Speaker
Description
Boron Neutron Capture Therapy (BNCT) is a cancer treatment technique that combines the power of radiation therapy with targeted therapy. In this technique, patients are administered a targeted pharmaceutical containing 10B that selectively accumulates in tumor tissues and are then irradiated with a beam e [epi-]thermal neutrons. These neutrons interact with 10B through a large-cross-section neutron-capture reaction [n (10B, 7Li) α] whose products are high linear-energy-transfer particles that release their energy locally killing tumor cells. Differently from other radiotherapy techniques, the beam does not need to be focused and the patient can be irradiated by a wide neutron field in order to treat diffused (metastatic) tumors. Despite being known since decades, BNCT is gaining new momentum thanks to the advancements in the development of clinical neutron production facilities based on compact accelerators.
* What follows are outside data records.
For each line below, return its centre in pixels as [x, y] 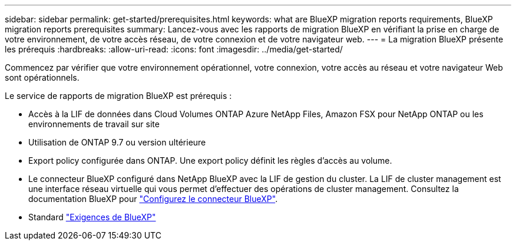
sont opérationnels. [42, 77]
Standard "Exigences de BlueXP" [92, 217]
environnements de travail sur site [94, 124]
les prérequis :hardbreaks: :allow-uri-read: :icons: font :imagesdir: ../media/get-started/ [174, 49]
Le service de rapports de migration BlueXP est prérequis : [118, 96]
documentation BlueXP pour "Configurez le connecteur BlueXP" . [153, 199]
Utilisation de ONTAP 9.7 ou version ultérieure [117, 142]
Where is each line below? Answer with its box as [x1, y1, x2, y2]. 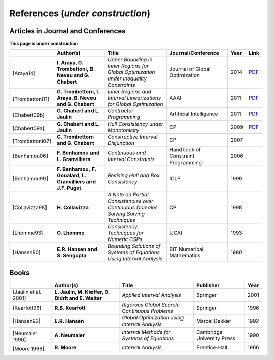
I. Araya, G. [56, 59, 84, 66]
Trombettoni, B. [56, 66, 95, 73]
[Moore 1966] [12, 345, 45, 352]
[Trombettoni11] [12, 96, 50, 103]
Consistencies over [108, 197, 154, 205]
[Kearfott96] [12, 304, 42, 311]
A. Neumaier [54, 332, 85, 339]
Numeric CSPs [108, 236, 143, 243]
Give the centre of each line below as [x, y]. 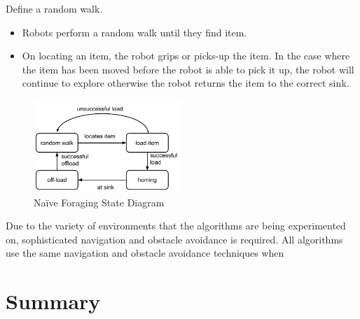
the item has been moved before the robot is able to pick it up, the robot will [188, 69]
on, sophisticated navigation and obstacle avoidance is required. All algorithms [174, 239]
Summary [53, 301]
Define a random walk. [54, 8]
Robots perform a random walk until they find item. [134, 32]
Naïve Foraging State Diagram [99, 202]
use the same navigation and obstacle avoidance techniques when [145, 253]
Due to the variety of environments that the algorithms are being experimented [176, 226]
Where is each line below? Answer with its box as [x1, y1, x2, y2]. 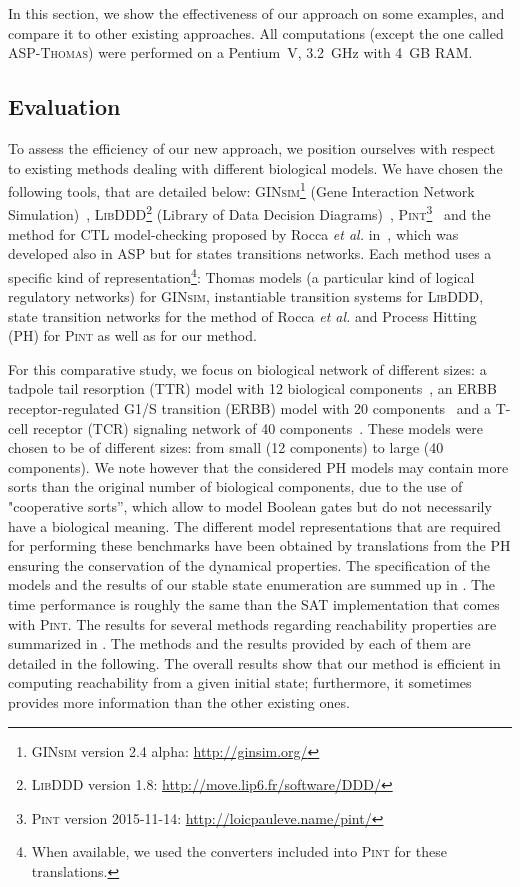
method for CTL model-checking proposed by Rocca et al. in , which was [8, 223, 459, 244]
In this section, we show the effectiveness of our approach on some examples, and [8, 3, 505, 23]
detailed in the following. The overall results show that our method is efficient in [8, 652, 501, 673]
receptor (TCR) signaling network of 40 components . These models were [32, 417, 484, 438]
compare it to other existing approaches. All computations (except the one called [8, 22, 504, 43]
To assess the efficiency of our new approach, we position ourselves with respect [8, 137, 496, 158]
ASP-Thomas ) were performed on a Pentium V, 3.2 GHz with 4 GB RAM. [8, 42, 473, 63]
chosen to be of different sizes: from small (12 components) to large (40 [8, 437, 444, 458]
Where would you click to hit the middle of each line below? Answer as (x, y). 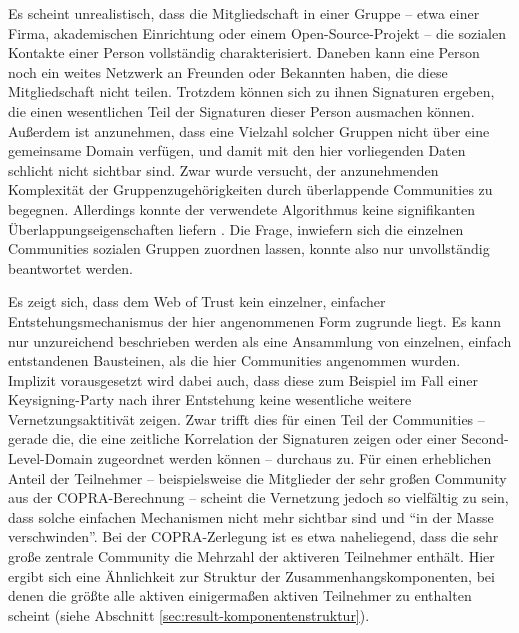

During BNCT treatments, the 478-keV gamma photons emitted in 94% of the reactions by 7Li could be used to localize and estimate in real-time the delivered dose using SPECT technique. The main challenges come from the low 478-keV gamma signal, the strong secondary gamma-ray background field (including the 511-keV annihilation peak), the required system spatial resolution (<10 mm), and the constraints given by the integration with the neutron irradiation facility.
During the past years, we have developed a dedicated detection module for BNCT-SPECT application based on a wide scintillator detector and a channel-edge pinhole collimator. When combined with artificial neural network for planar image reconstructing, it provides a geometrical resolution of 8.2 mm. The detector is built using a square LaBr3(Ce+Sr) scintillator (5cm side, 2cm thick) coupled to an array (8 by 8) of SiPM (NUV-HD by FBK) readout but a custom-designed ASIC, allowing energy discrimination at ASIC level to reject background events and avoid count rate saturation. This crystal offers a suitable field of view and achieves a high efficiency (better than 60% at 478keV) and a good energy resolution (better than 3% FWHM at 662 keV).
Two measurement campaigns were recently carried out to test the performance of the BNCT-SPECT module during neutron irradiations, both of which were prepared and designed performing extensive Monte Carlo (MC) simulations. The results of these campaigns will be presented at the conference. The first one was carried out at the Prompt Gamma Neutron Activation Analysis (PGNNA) facility of TRIGA Mark II reactor of the applied Nuclear Energy Laboratory (LENA) in Pavia (Italy). During this campaign a tomographic acquisition of two vials containing an aqueous solution of 10B (~7000 ppm) at a distance of about 1 cm was acquired. The acquisition was performed with the SPECT detection module measuring four different projections of the sources at four different angles with respect to the beam direction and was repeated for two reactor powers (70 kW and 250 kW). In both cases, the results of the measurements significantly matched with the predictions obtained with the MC simulations and the two sources could be visualized and resolved in the reconstructed tomographic images (using 10 iterations of the MLEM algorithm in the STIR reconstruction software).
The second measurement campaign has been performed at the newly constructed BNCT facility of Nagoya University (Japan), which is a more relevant validation environment being an actual clinical facility. Here the major challenge is the abundant presence in the walls of the treatment room of borated polyethylene used to shield thermal neutrons, which create a large background at 478keV demanding additional shielding from the surrounding gamma rays. Data are being acquired and results will be presented at the conference.